For Bryn Scriver, outreach specialist and volunteer coordinator for the Lakeshore Nature Preserve, having the help of volunteers is critical. It’s as much about building awareness among faculty and staff as getting important work done, she says.

“We have a very small staff, we have 300 acres to manage and we definitely need more hands make the work lighter,” Scriver says. But “the more people know about this the better, because the more willing they’ll be to care for it and want to protect it and keep it this wonderful resource for students and the community alike.”

For a second year, a group of academic and classified staff is working to organize the day of service, which grew out of a resolution passed by the Academic Staff Assembly. It encouraged academic staff to consider volunteering during the 16 unpaid days that all state employees were required to take under the two-year state budget that ends on June 30.

Last year, more than 200 people took part in community service projects across Dane County, including more than a dozen who planted shrubs in the same area of the Lakeshore Nature Preserve where volunteers will be working this year.

“There are many organizations throughout our communities doing great work,” says Heather Daniels, chair of the Academic Staff Executive Committee. “The UW–Madison Service Day is about UW–Madison employees spending a little bit of their time to help make some of this work happen.”

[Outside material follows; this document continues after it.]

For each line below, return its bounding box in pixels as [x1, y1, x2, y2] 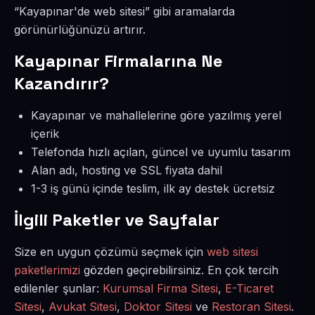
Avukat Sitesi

Those who want to participate this year may now sign up through the Office of Human Resource Development. Once registered, volunteers can access a database of available opportunities for the day through the United Way of Dane County and register for projects.

Two- or three-hour shifts are available at a variety of activities, including working at Lakeshore Nature Preserve, preparing prizes for the Madison Public Library summer reading program for young people and helping organize the Science Olympiad, among other opportunities.

Those who arrange their own volunteer work can also take part.

Students and postdoctoral fellows who may not be on furlough that day, as well as former UW–Madison employees and others in the university community, are also welcome if schedules permit their participation.